**WHAT YOU SHOULD DO:**
Your copy should hold only the lines from the one with "发生了什么事？ (56, 141)" to the one with "Geliebte von Koljan", both included, each exactly as it stands below, with no pictures.

:: EXTRACTED DATA

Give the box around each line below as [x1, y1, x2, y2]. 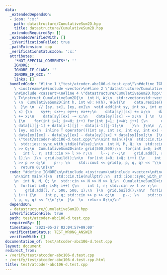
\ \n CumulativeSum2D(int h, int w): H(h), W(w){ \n [14, 100, 126, 105]
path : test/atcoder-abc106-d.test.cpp [9, 216, 90, 221]
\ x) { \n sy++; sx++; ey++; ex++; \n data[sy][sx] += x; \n [14, 109, 150, 115]
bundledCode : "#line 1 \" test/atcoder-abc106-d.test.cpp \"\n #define [9, 81, 155, 86]
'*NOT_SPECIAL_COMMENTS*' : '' [14, 58, 77, 63]
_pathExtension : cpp [9, 44, 52, 49]
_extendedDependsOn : [9, 12, 52, 17]
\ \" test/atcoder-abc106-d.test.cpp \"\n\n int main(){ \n [14, 137, 133, 142]
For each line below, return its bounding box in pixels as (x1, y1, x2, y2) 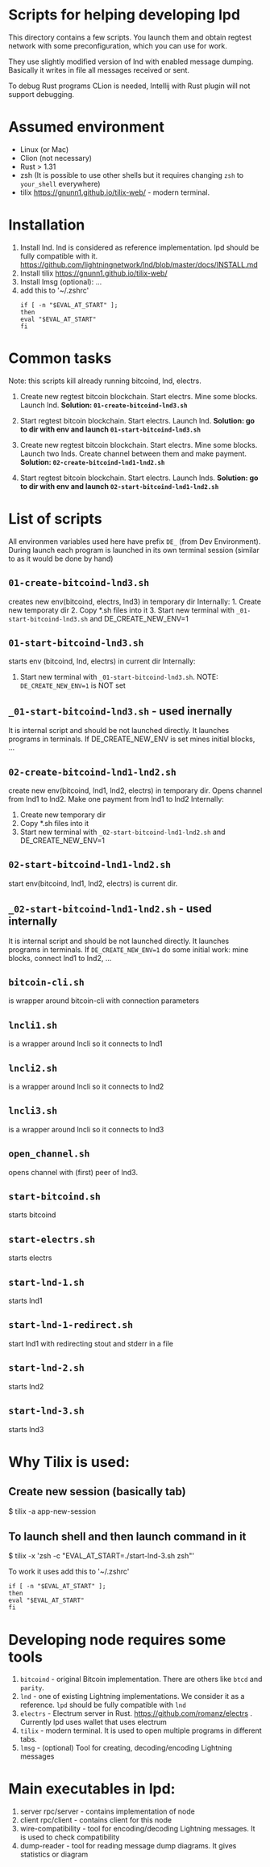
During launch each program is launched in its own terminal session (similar (8, 545, 260, 554)
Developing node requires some (8, 1630, 226, 1649)
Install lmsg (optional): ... (19, 276, 102, 286)
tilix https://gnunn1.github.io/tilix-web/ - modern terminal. (19, 188, 210, 197)
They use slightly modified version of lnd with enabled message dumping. (8, 57, 254, 66)
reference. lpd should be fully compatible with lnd (19, 1700, 187, 1710)
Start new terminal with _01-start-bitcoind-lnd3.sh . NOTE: (19, 672, 219, 682)
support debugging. (8, 89, 75, 99)
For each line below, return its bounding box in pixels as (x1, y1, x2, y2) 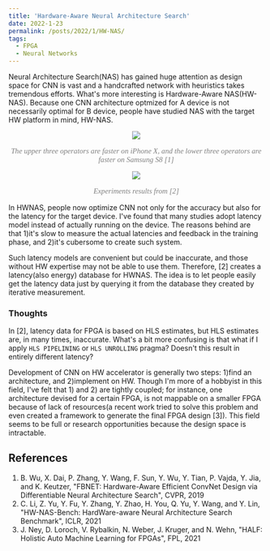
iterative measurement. (8, 287, 86, 297)
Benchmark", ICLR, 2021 (19, 516, 101, 526)
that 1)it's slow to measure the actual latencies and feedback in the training (8, 228, 259, 238)
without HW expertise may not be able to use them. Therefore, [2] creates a (8, 261, 262, 271)
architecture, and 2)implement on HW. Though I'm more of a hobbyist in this (8, 376, 262, 385)
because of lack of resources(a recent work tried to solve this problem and (8, 402, 259, 411)
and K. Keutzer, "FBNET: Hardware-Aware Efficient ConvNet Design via (19, 481, 258, 491)
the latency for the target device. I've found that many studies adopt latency (8, 211, 262, 221)
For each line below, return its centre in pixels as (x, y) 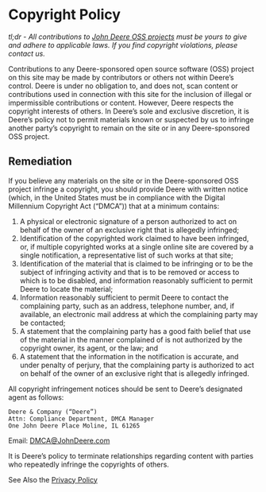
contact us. (27, 53)
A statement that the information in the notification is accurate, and (129, 356)
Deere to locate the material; (66, 289)
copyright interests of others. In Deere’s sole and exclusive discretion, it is (129, 111)
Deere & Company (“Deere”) (53, 412)
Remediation (40, 162)
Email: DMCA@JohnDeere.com (59, 440)
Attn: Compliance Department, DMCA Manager (81, 419)
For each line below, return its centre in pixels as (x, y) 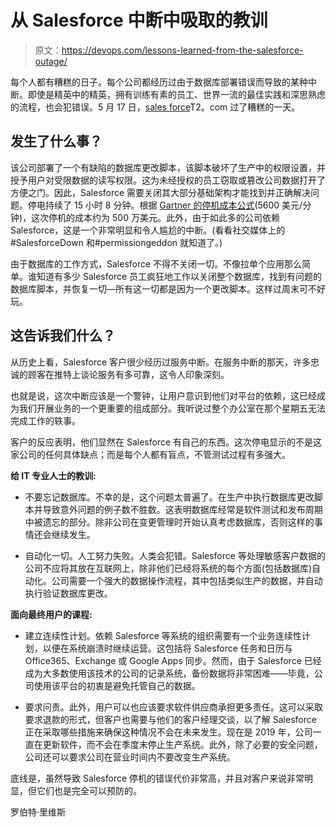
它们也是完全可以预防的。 (89, 790)
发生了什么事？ (56, 141)
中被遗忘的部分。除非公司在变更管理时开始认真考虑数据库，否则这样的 (169, 522)
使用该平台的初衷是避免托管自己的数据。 (117, 685)
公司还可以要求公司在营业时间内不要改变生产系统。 (130, 757)
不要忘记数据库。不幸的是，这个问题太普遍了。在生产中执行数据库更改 (169, 497)
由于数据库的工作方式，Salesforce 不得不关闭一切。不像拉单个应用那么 (156, 263)
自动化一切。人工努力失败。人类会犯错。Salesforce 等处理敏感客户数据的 (175, 555)
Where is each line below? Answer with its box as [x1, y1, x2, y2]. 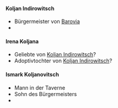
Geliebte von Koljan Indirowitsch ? [14, 51, 97, 58]
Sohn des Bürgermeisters [14, 90, 77, 97]
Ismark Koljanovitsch [5, 71, 59, 78]
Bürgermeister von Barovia [14, 18, 80, 25]
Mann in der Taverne [14, 84, 66, 91]
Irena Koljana [5, 37, 39, 45]
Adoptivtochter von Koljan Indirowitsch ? [14, 57, 113, 65]
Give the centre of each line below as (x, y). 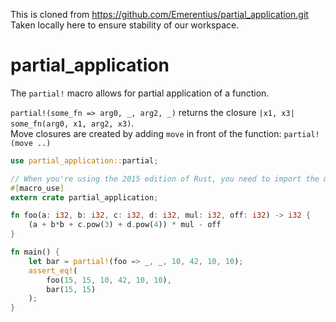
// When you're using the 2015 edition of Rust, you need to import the (165, 179)
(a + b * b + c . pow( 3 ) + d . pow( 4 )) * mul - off (125, 225)
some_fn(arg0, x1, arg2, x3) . (72, 123)
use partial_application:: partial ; (84, 160)
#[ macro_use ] (37, 188)
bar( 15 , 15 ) (71, 289)
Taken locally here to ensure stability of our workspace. (125, 25)
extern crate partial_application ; (84, 197)
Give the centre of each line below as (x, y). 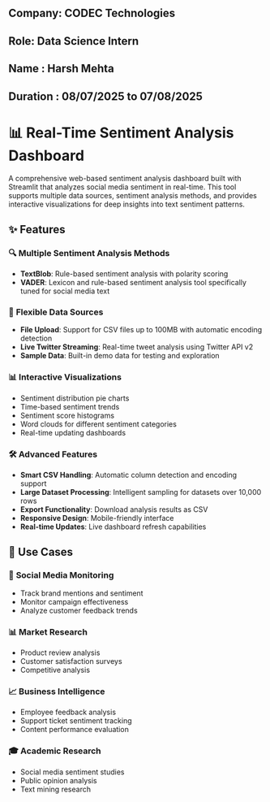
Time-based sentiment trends (70, 406)
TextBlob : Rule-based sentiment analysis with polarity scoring (124, 274)
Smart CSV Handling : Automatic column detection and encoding (129, 475)
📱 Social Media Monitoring (61, 575)
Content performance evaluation (75, 730)
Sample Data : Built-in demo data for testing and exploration (120, 356)
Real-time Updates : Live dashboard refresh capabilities (113, 527)
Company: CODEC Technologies (92, 13)
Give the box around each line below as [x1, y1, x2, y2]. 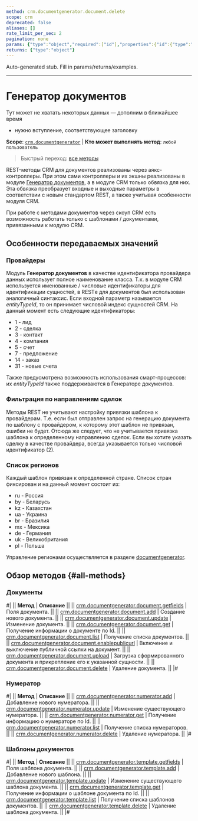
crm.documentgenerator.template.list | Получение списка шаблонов [6, 796, 175, 803]
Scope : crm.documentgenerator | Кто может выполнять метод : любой [6, 138, 177, 145]
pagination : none [6, 36, 49, 42]
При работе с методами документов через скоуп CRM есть [6, 209, 157, 216]
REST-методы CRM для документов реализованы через [6, 166, 147, 173]
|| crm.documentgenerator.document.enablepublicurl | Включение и [6, 639, 173, 646]
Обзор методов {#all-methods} [6, 571, 126, 581]
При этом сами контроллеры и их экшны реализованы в [42, 172, 186, 179]
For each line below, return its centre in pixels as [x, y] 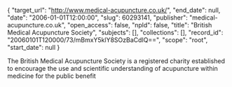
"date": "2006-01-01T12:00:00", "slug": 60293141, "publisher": [97, 18]
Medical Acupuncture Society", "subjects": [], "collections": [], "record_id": [115, 32]
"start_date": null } [34, 47]
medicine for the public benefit [52, 76]
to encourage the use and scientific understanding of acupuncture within [113, 68]
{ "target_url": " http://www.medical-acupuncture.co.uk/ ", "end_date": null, [114, 10]
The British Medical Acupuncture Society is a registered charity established [116, 61]
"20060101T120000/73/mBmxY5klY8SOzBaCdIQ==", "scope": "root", [108, 40]
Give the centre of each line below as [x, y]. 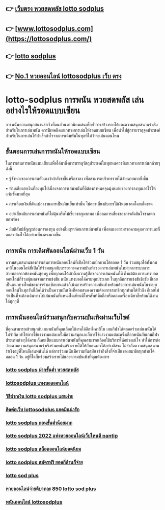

::::

**EXERCISE OUTPUT:**
发生了什么事？ (56, 141)
中被遗忘的部分。除非公司在变更管理时开始认真考虑数据库，否则这样的 (169, 522)
使用该平台的初衷是避免托管自己的数据。 (117, 685)
公司还可以要求公司在营业时间内不要改变生产系统。 (130, 757)
不要忘记数据库。不幸的是，这个问题太普遍了。在生产中执行数据库更改 (169, 497)
由于数据库的工作方式，Salesforce 不得不关闭一切。不像拉单个应用那么 (156, 263)
自动化一切。人工努力失败。人类会犯错。Salesforce 等处理敏感客户数据的 (175, 555)
Where is each line below? Answer with its box as [x1, y1, x2, y2]. 
Geliebte von Koljan Indirowitsch ? [14, 51, 97, 58]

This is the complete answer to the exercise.